Figure 1Correlation matrix. This correlation matrix visualises not only the significant correlations between Δ glucose and the metabolites (first row/column) but also the correlation among the metabolites. The colour intensity and tile size indicate the strength of correlation. Positive correlation are marked blue, negative correlation are marked red.
Figure 2Random Forest feature selection. Iterative bisection of the number of metabolites by removing the 50% of metabolites with the smallest importance measure. The remaining metabolites were used to build the Random Forest regression model. Shown is the median cross-validation accuracy. The accuracy remains stable up to a pattern of nine metabolites.

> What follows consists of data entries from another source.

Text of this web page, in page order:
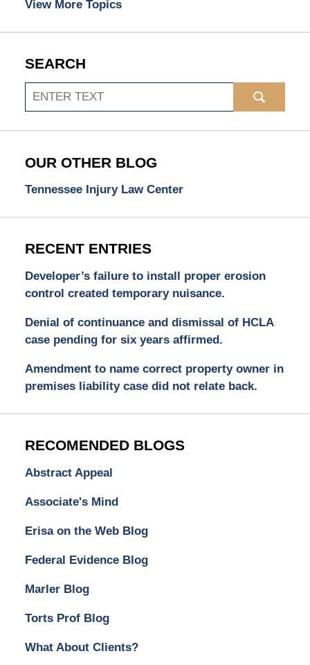
View More Topics
SEARCH
Search
OUR OTHER BLOG
Tennessee Injury Law Center
RECENT ENTRIES
Developer’s failure to install proper erosion
control created temporary nuisance.
Denial of continuance and dismissal of HCLA
case pending for six years affirmed.
Amendment to name correct property owner in
premises liability case did not relate back.
RECOMENDED BLOGS
Abstract Appeal
Associate's Mind
Erisa on the Web Blog
Federal Evidence Blog
Marler Blog
Torts Prof Blog
What About Clients?
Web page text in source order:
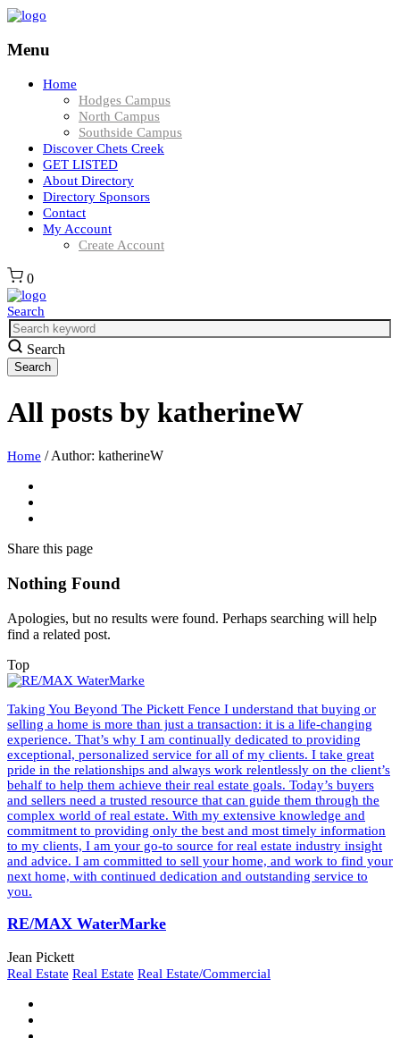
Menu
Home
Hodges Campus
North Campus
Southside Campus
Discover Chets Creek
GET LISTED
About Directory
Directory Sponsors
Contact
My Account
Create Account
0
Search
Search
All posts by katherineW
Home / Author: katherineW
Share this page
Nothing Found
Apologies, but no results were found. Perhaps searching will help
find a related post.
Top
Taking You Beyond The Pickett Fence I understand that buying or
selling a home is more than just a transaction: it is a life-changing
experience. That’s why I am continually dedicated to providing
exceptional, personalized service for all of my clients. I take great
pride in the relationships and always work relentlessly on the client’s
behalf to help them achieve their real estate goals. Today’s buyers
and sellers need a trusted resource that can guide them through the
complex world of real estate. With my extensive knowledge and
commitment to providing only the best and most timely information
to my clients, I am your go-to source for real estate industry insight
and advice. I am committed to sell your home, and work to find your
next home, with continued dedication and outstanding service to
you.
RE/MAX WaterMarke
Jean Pickett
Real Estate Real Estate Real Estate/Commercial
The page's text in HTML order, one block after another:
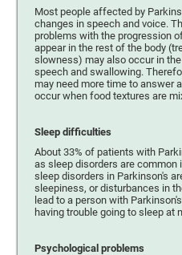
Most people affected by
changes in speech and voice.
problems with the progression
appear in the rest of the body
slowness) may also occur in
speech and swallowing.
may need more time to answer
occur when food textures are
Sleep difficulties
About 33% of patients with
as sleep disorders are common
sleep disorders in Parkinson's
sleepiness, or disturbances in
lead to a person with
having trouble going to sleep at
Psychological problems
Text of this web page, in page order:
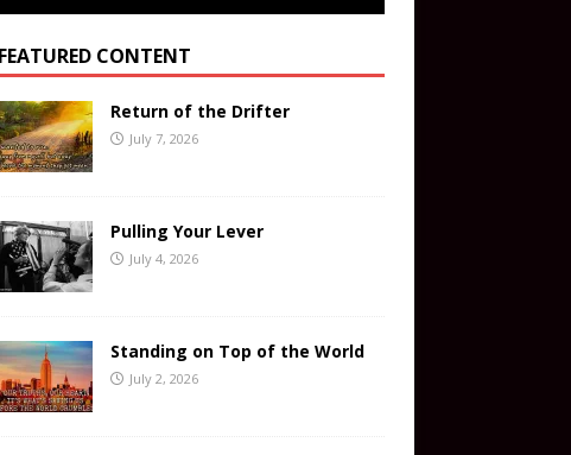
FEATURED CONTENT
Return of the Drifter
July 7, 2026
Pulling Your Lever
July 4, 2026
Standing on Top of the World
July 2, 2026
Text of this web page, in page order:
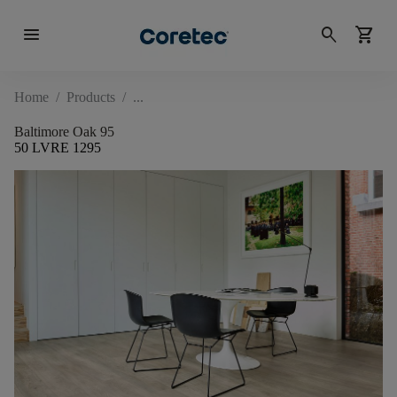
menu search shopping_cart
Home / Products /
Baltimore Oak 95
50 LVRE 1295
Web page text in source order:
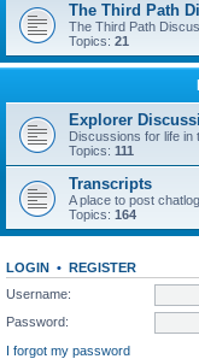
The Third Path
The Third Path
Topics: 21
Explorer
Discussions for life in
Topics: 111
Transcripts
A place to post
Topics: 164
LOGIN • REGISTER
Username:
Password:
I forgot my password
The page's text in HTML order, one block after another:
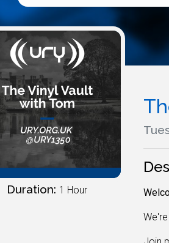
Duration: 1 Hour
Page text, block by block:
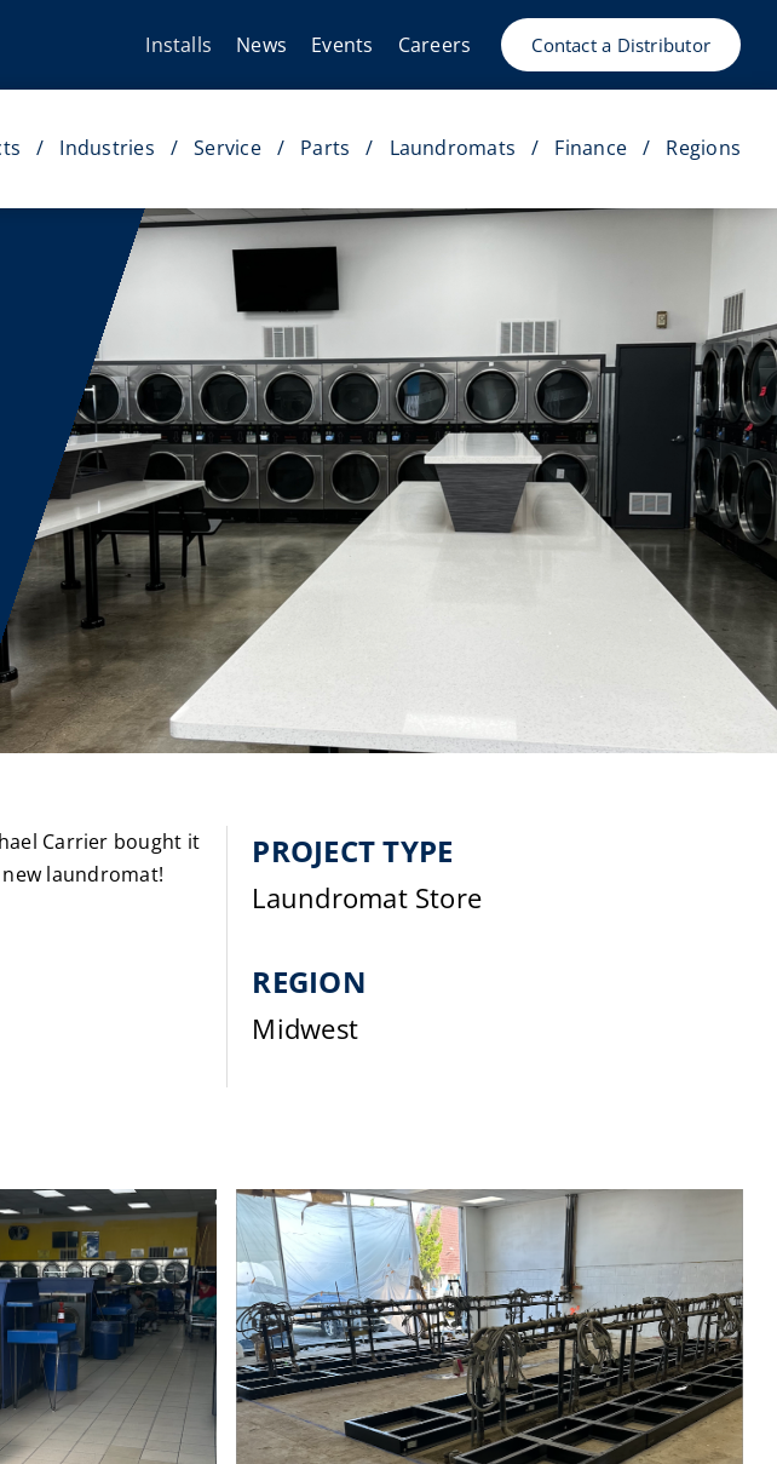
Installs News Events Careers Contact a Distributor
Industries Service Parts Laundromats Finance Regions
PROJECT TYPE
Laundromat Store
REGION
Midwest
Carrier bought it
laundromat!
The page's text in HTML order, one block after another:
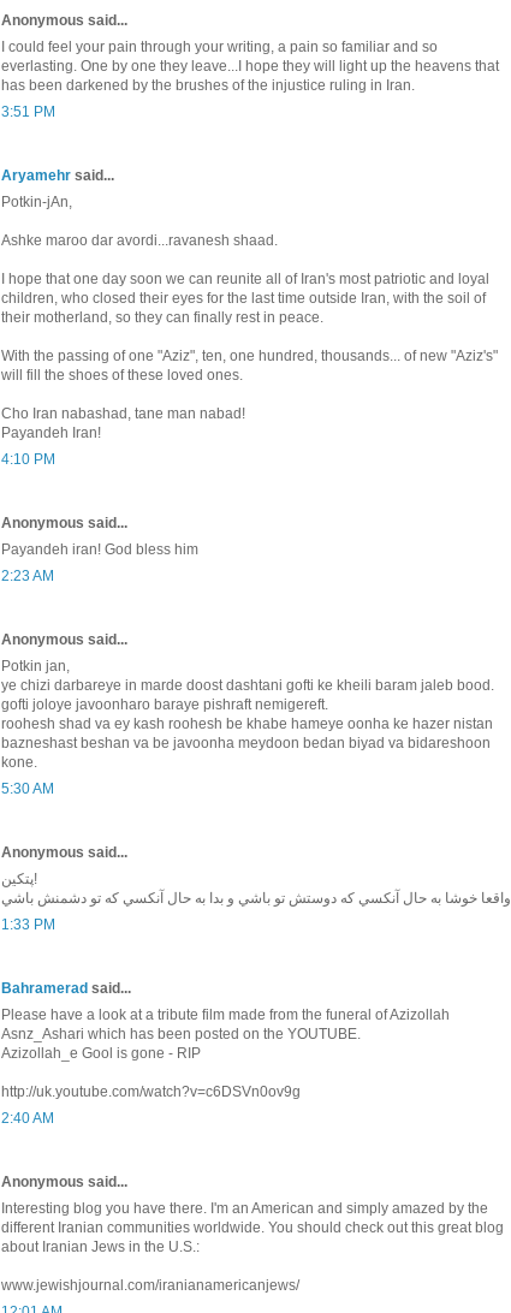
Anonymous said...
I could feel your pain through your writing, a pain so familiar and so
everlasting. One by one they leave...I hope they will light up the heavens that
has been darkened by the brushes of the injustice ruling in Iran.
3:51 PM
Aryamehr said...
Potkin-jAn,
Ashke maroo dar avordi...ravanesh shaad.
I hope that one day soon we can reunite all of Iran's most patriotic and loyal
children, who closed their eyes for the last time outside Iran, with the soil of
their motherland, so they can finally rest in peace.
With the passing of one "Aziz", ten, one hundred, thousands... of new "Aziz's"
will fill the shoes of these loved ones.
Cho Iran nabashad, tane man nabad!
Payandeh Iran!
4:10 PM
Anonymous said...
Payandeh iran! God bless him
2:23 AM
Anonymous said...
Potkin jan,
ye chizi darbareye in marde doost dashtani gofti ke kheili baram jaleb bood.
gofti joloye javoonharo baraye pishraft nemigereft.
roohesh shad va ey kash roohesh be khabe hameye oonha ke hazer nistan
bazneshast beshan va be javoonha meydoon bedan biyad va bidareshoon
kone.
5:30 AM
Anonymous said...
پتكين!
واقعا خوشا به حال آنكسي كه دوستش تو باشي و بدا به حال آنكسي كه تو دشمنش باشي
1:33 PM
Bahramerad said...
Please have a look at a tribute film made from the funeral of Azizollah
Asnz_Ashari which has been posted on the YOUTUBE.
Azizollah_e Gool is gone - RIP
http://uk.youtube.com/watch?v=c6DSVn0ov9g
2:40 AM
Anonymous said...
Interesting blog you have there. I'm an American and simply amazed by the
different Iranian communities worldwide. You should check out this great blog
about Iranian Jews in the U.S.:
www.jewishjournal.com/iranianamericanjews/
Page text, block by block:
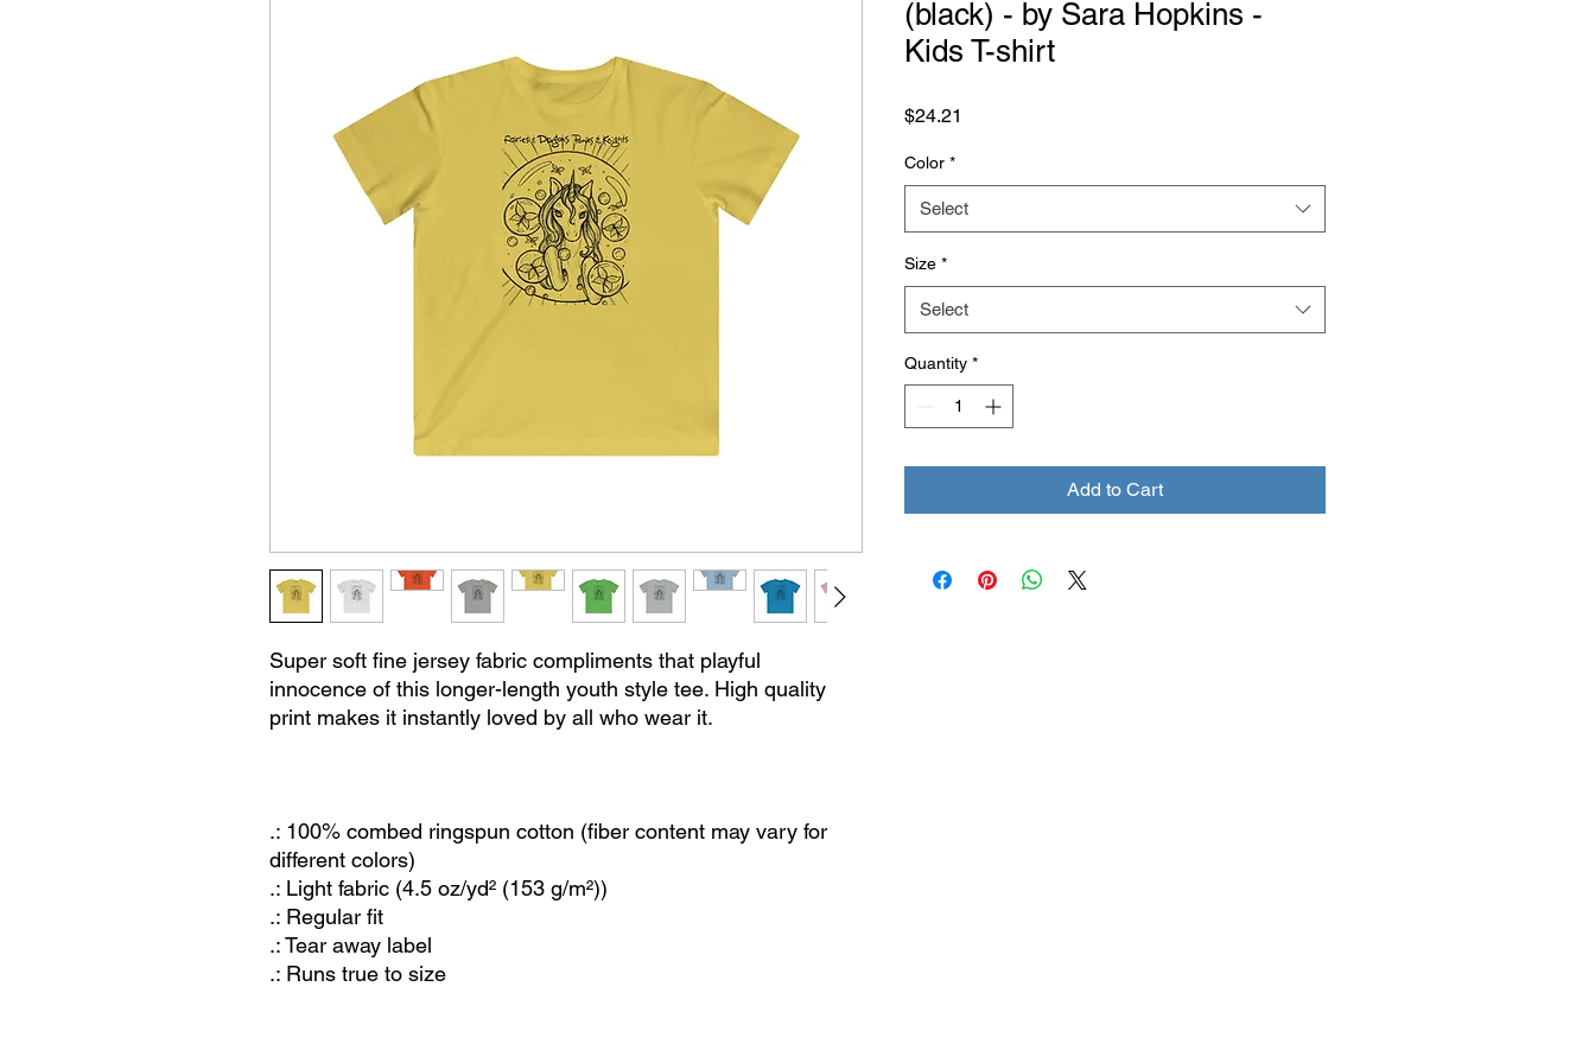
Super soft fine jersey fabric compliments that playful
innocence of this longer-length youth style tee. High quality
print makes it instantly loved by all who wear it.
.: 100% combed ringspun cotton (fiber content may vary for
different colors)
.: Light fabric (4.5 oz/yd² (153 g/m²))
.: Regular fit
.: Tear away label
.: Runs true to size
(black) - by Sara Hopkins -
Kids T-shirt
$24.21
Color *
Select
Size *
Select
Quantity *
Add to Cart
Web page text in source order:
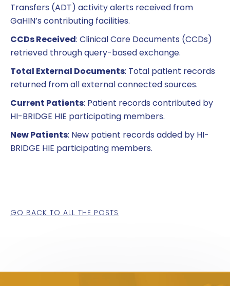
Transfers (ADT) activity alerts received from
GaHIN’s contributing facilities.
CCDs Received: Clinical Care Documents (CCDs)
retrieved through query-based exchange.
Total External Documents: Total patient records
returned from all external connected sources.
Current Patients: Patient records contributed by
HI-BRIDGE HIE participating members.
New Patients: New patient records added by HI-
BRIDGE HIE participating members.
GO BACK TO ALL THE POSTS
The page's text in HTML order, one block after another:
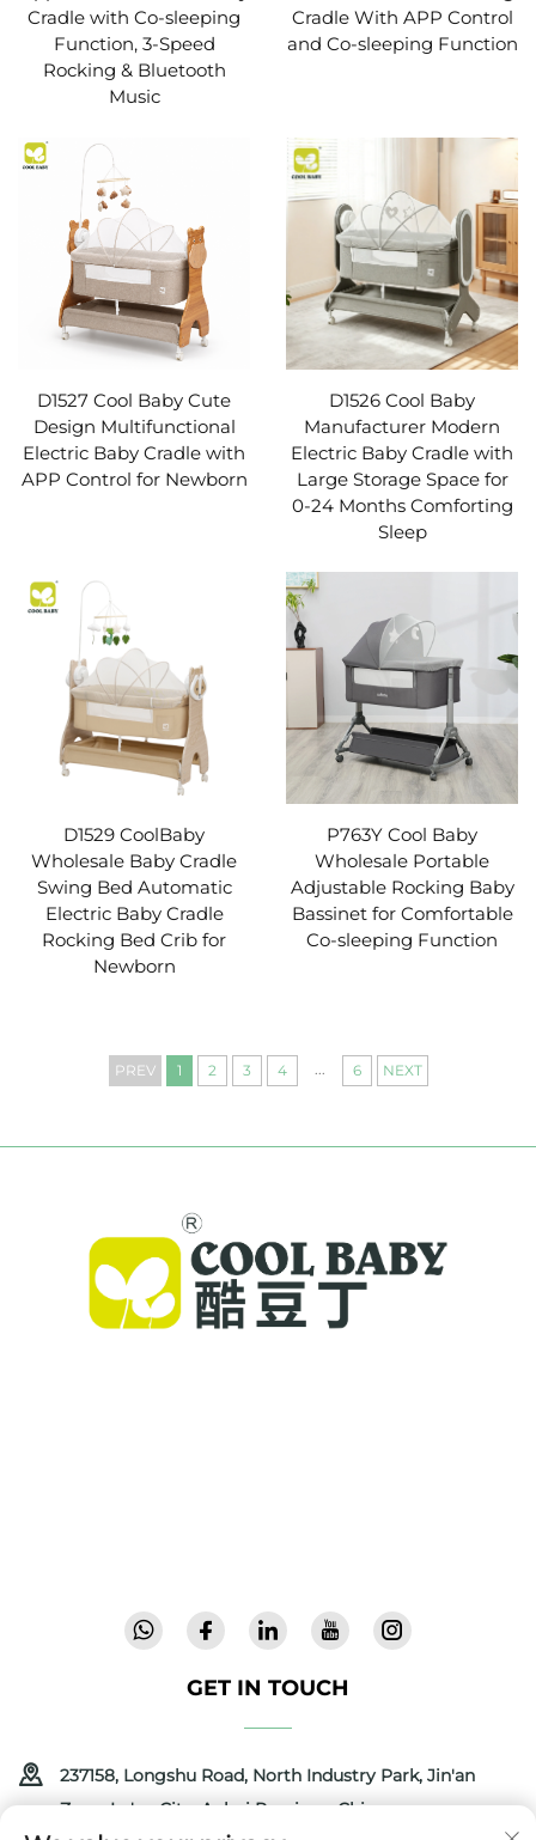
Cradle with Co-sleeping
Function, 3-Speed
Rocking & Bluetooth
Music
Cradle With APP Control
and Co-sleeping Function
D1527 Cool Baby Cute
Design Multifunctional
Electric Baby Cradle with
APP Control for Newborn
D1526 Cool Baby
Manufacturer Modern
Electric Baby Cradle with
Large Storage Space for
0-24 Months Comforting
Sleep
D1529 CoolBaby
Wholesale Baby Cradle
Swing Bed Automatic
Electric Baby Cradle
Rocking Bed Crib for
Newborn
P763Y Cool Baby
Wholesale Portable
Adjustable Rocking Baby
Bassinet for Comfortable
Co-sleeping Function
PREV 1 2 3 4 6 NEXT
GET IN TOUCH
237158, Longshu Road, North Industry Park, Jin'an
Zone, Lu'an City, Anhui Province, China
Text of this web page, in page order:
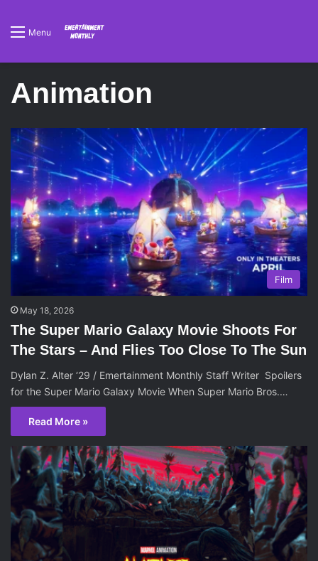
Menu
Animation
Film
May 18, 2026
The Super Mario Galaxy Movie Shoots For
The Stars – And Flies Too Close To The Sun
Dylan Z. Alter ‘29 / Emertainment Monthly Staff Writer Spoilers
for the Super Mario Galaxy Movie When Super Mario Bros.…
Read More »
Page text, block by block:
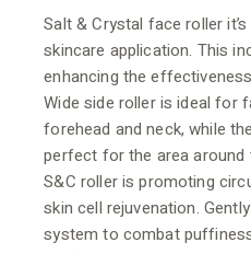
Salt & Crystal face roller
skincare application. This
enhancing the
Wide side roller is ideal for
forehead and neck, while
perfect for the area around
S&C roller is promoting
skin cell rejuvenation.
system to combat
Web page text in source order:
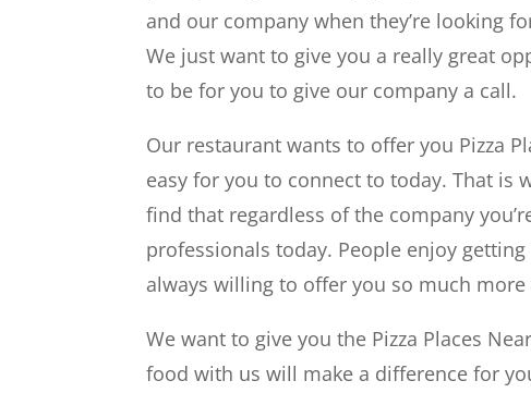
and our company when they’re looking
We just want to give you a really great
to be for you to give our company a call.
Our restaurant wants to offer you Pizza
easy for you to connect to today. That is
find that regardless of the company
professionals today. People enjoy
always willing to offer you so much
We want to give you the Pizza Places
food with us will make a difference for

Random Forest Importance of the highest ranked metabolites
| Metabolite | Random Forest Importance |
|---|---|
| Hypoxanthine | 12.52 |
| Pyroglutamic acid | 9.37 |
| NA 1027 (sterol phosphate) | 8.13 |
| NA 611 (Allantoin) | 7.80 |
| NA 718 (carboxylic acid) | 7.56 |
| NA 1033 (trisaccharide) | 6.28 |
| Aspartic acid | 5.34 |
| NA 1034 | 5.26 |
| Citric acid | 4.60 |
Metabolites belonging to the pattern identified using Random Forests and their Importance. Not yet identified metabolites are marked with NA, putative biochemical structures are given in round brackets.
Regression model accuracy
| Metabolite Selection | Model | all samples | CV |
|---|---|---|---|
| Spearman Correlation | linear Model | 0.57 | 0.22 |
| Spearman Correlation | Random Forest | 0.97 | 0.41 |
| RF importance | Random Forest | 0.97 | 0.47 |
| RF importance + Established markers | Random Forest | 0.97 | 0.46 |
| Established markers | Random Forest | 0.90 | 0.05 |
Accuracy of the models (median Pearson correlation between real and estimated Δglucose levels) based on metabolites and/or established risk markers was calculated using all samples of the training set and after tenfold cross-validation (CV). The established risk markers are: gender, waist circumference, BMI, age and baseline fasting glucose levels.